Here, the Earth or the Sun (this.transform) will spin around itself (this.transform.position) about the Y-axis (Vector3.up) at an angle of 200f * Time.deltaTime. Again, the choice of speed for the angle is arbitrary. As with Orbit, you can expose it to the Inspector and adjust it if you like.

Note that it probably makes sense to use Prefabs rather than attaching the script to each GameObject, but since we don’t have many, I prefer to keep things simple in this particular example.

If you press Play, you should now see the Earth orbiting around the Sun, while both spin independently at the same time.

The Earth orbits the Sun, while both spin independently at the same time.

Finishing Touches

In this section, we’ll make a few tweaks to the project settings to make things look a little nicer.

First, let’s disable the Skybox. To do this, open the Window menu, then click “Rendering” and Lighting:

To open the Lighting window, click on the Window menu, then select Rendering -> Lighting.

In the Lighting window, switch to the Environment tab. The Skybox Material has a value of Default-Skybox. Click on the little circle next to that value and it select None from the new window that comes up.

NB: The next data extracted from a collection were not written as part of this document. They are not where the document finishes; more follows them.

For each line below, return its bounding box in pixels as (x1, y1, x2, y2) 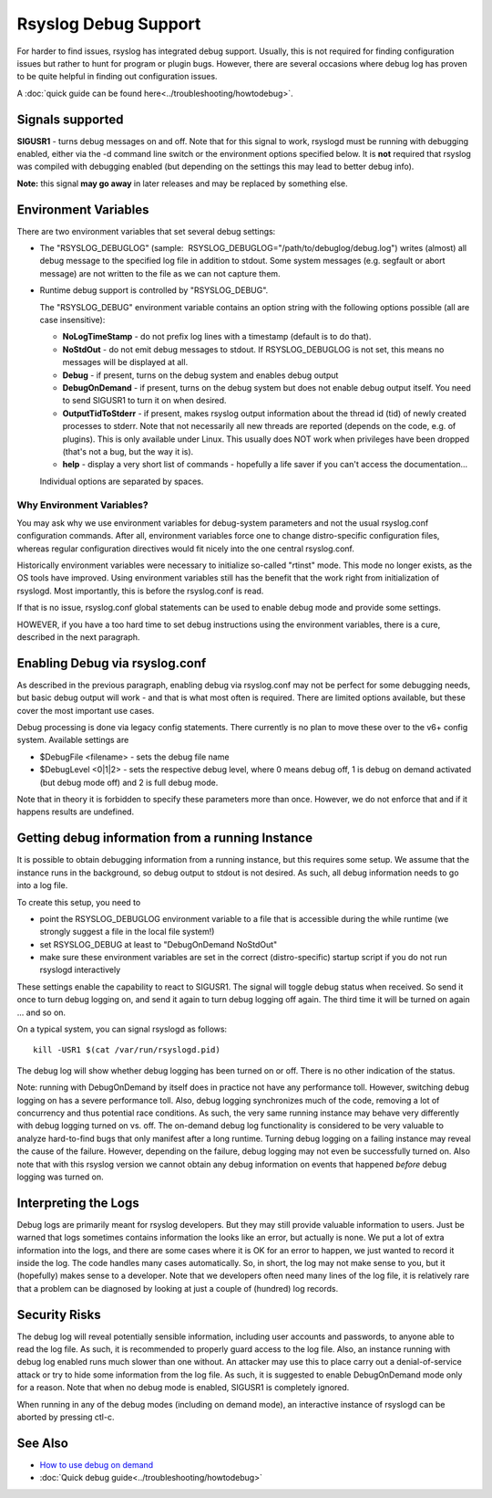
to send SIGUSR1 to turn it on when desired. (62, 395, 227, 406)
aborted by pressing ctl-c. (16, 1411, 115, 1423)
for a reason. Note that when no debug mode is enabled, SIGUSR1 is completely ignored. (16, 1382, 350, 1393)
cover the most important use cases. (16, 705, 155, 716)
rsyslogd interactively (39, 964, 121, 976)
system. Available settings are (16, 735, 129, 746)
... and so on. (16, 1007, 67, 1018)
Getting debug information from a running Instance (16, 831, 313, 846)
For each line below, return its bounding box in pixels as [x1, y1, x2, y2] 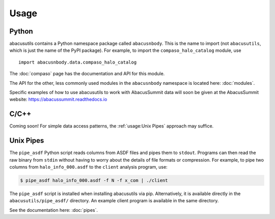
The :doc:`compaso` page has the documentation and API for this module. [9, 71, 165, 77]
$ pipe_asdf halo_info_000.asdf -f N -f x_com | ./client [20, 177, 168, 183]
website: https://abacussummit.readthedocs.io [9, 97, 107, 103]
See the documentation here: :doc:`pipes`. [9, 207, 98, 213]
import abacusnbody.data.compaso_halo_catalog [18, 59, 137, 65]
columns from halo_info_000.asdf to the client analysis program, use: [9, 164, 168, 170]

Disable the Skybox by selecting None as the new value of Skybox Material, in the Environment tab of the Lighting window.

Changing the Skybox has changed the fields in the Environment tab of the Lighting window. There is now an Ambient Color field. Set its value to white (by clicking the top-left part of the colour-picker square, or by setting each of the (R, G, B) values to 255. This makes the objects in the scene somewhat brighter:

Set the Ambient Color to white (255, 255, 255) to make the scene brighter.

Next, we’ll get rid of the annoying blue background colour, which looks as odd in outer space as the Skybox. To do that, select the Main Camera from the Hierarchy window, click on the value of its Background property, and set it to black by either clicking on the bottom portion of the colour-picker square, or by setting each of the (R, G, B) values to zero:

Select the Main Camera, and set its Background to black.

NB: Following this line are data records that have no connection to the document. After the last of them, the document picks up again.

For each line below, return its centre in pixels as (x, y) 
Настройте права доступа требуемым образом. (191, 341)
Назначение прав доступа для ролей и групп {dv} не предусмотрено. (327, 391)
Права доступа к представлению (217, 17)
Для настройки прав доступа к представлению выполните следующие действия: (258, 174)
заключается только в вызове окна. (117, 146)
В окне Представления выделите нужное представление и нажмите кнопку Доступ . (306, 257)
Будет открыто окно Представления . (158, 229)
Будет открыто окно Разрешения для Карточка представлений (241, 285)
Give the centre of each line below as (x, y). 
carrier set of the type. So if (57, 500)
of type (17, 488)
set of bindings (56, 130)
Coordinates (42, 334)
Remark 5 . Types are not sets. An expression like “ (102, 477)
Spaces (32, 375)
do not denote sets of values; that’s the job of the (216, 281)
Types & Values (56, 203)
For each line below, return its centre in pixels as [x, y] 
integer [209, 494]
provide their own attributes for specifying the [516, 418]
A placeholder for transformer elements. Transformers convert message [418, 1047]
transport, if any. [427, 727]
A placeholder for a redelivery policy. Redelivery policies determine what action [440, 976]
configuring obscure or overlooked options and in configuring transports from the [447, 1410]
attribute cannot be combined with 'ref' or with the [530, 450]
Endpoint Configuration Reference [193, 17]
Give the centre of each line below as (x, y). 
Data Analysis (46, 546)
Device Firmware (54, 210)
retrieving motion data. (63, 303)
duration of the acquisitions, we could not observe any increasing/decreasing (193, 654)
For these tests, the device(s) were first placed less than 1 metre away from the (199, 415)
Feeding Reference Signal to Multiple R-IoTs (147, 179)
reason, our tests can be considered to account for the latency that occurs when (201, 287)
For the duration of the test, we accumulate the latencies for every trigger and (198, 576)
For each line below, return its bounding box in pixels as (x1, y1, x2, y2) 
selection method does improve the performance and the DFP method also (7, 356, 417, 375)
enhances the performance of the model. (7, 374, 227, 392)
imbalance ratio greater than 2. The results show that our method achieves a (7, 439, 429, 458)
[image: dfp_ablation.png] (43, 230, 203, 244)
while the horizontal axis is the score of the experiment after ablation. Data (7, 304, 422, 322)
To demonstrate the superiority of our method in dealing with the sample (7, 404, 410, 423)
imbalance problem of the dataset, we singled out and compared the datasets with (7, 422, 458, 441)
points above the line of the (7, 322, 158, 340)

The last thing that’s looking awkward is the lighting: we have a Directional Light that came with the project template, and it’s illuminating both the Sun and the Earth. Delete it.

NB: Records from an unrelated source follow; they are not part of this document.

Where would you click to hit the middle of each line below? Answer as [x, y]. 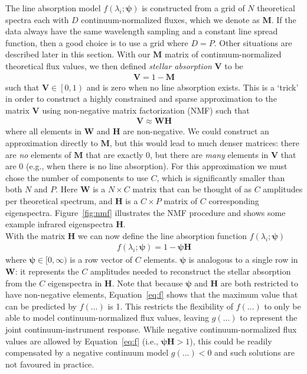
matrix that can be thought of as [192, 189]
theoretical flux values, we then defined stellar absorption [109, 65]
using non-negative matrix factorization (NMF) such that [146, 110]
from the [21, 283]
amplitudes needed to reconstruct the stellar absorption [190, 271]
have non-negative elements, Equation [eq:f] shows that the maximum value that [152, 294]
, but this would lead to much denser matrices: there [204, 143]
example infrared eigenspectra [59, 224]
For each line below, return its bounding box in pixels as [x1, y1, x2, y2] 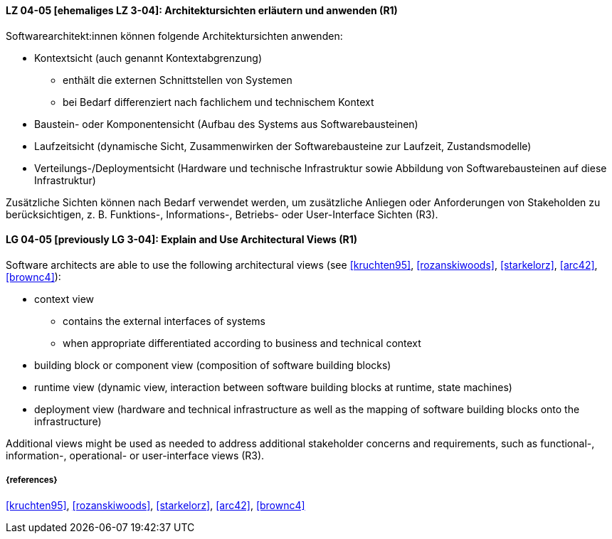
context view [34, 292, 95, 305]
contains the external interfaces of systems [63, 314, 265, 327]
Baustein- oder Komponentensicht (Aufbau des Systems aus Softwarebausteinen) [34, 117, 418, 130]
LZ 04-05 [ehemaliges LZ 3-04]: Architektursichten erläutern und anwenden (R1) [6, 4, 398, 16]
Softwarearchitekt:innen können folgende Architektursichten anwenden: [6, 29, 343, 42]
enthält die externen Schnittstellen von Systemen [63, 73, 292, 86]
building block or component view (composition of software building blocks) [34, 358, 391, 371]
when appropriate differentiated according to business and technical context [63, 336, 421, 349]
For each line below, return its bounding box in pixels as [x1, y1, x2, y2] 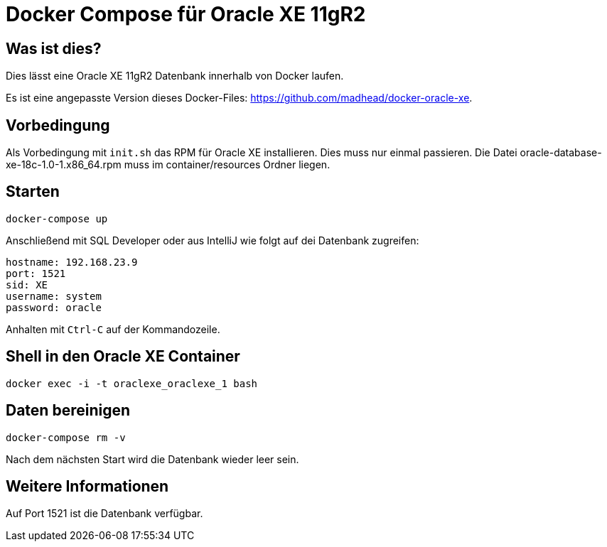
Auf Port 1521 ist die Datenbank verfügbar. [6, 507, 203, 520]
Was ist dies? [6, 39, 102, 58]
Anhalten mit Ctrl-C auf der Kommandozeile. [6, 323, 220, 335]
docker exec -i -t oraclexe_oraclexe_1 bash [6, 377, 258, 389]
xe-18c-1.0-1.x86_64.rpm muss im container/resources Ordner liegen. [6, 158, 331, 171]
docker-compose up [6, 212, 108, 224]
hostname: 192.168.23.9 [6, 256, 138, 268]
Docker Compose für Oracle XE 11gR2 [6, 2, 366, 26]

By either clicking the GameObject menu or else right-clicking inside the Hierarchy window, select Light -> Point Light to create a light that gives off light in all directions.

To create a point light, click the GameObject menu (or right-click inside the Hierarchy window), then select Light -> Point Light.

If you press Play, you’ll notice that the light is a little bit weak, so bump up its Intensity to 10. Then you should see a highlight shine off the Earth.

Set the pint light’s Intensity to 10.

Finally, to make things a little crazier, I suggest adding another planet, such as Venus. To do this, follow the same steps you took when creating the Earth, with a few differences:

  1. Create a new sphere, and name it “Venus”.
  2. Set the Y component of its Position to 3.
  3. Find an appropriate texture and drag it onto the Textures folder.
  4. Drag that texture onto the Venus GameObject in either the Hierarchy or Scene window.
  5. Drag both the Orbit and Rotation scripts onto Venus.
  6. In the Inspector window, change the Speed setting on the Orbit script so that it is faster than the Earth’s speed, e.g. a value of 150.

Press Play and watch as Earth and Venus orbit the Sun with different speeds!

Going Further

This simulation, while very simplistic and not really representing the real behaviour of heavenly bodies, is a fun little exercise showing what you can do in Unity3D with very little effort. There are lots of ways you can take this further. Here are a few ideas:

  1. Learn about Prefabs, use them to create a template for the planets, and create the remaining planets of the Solar System.
  2. Add the Moon orbiting the Earth. Use the same Orbit script, but modify it so that you can plug which GameObject is orbited via the Inspector.
  3. Instead of specifying a different speed for each planet, try to calculate it based on the distance between the planet and the Sun.
  4. Tilt the Earth so that it rotates on something closer to its real axis.
  5. Experiment with elliptical orbits.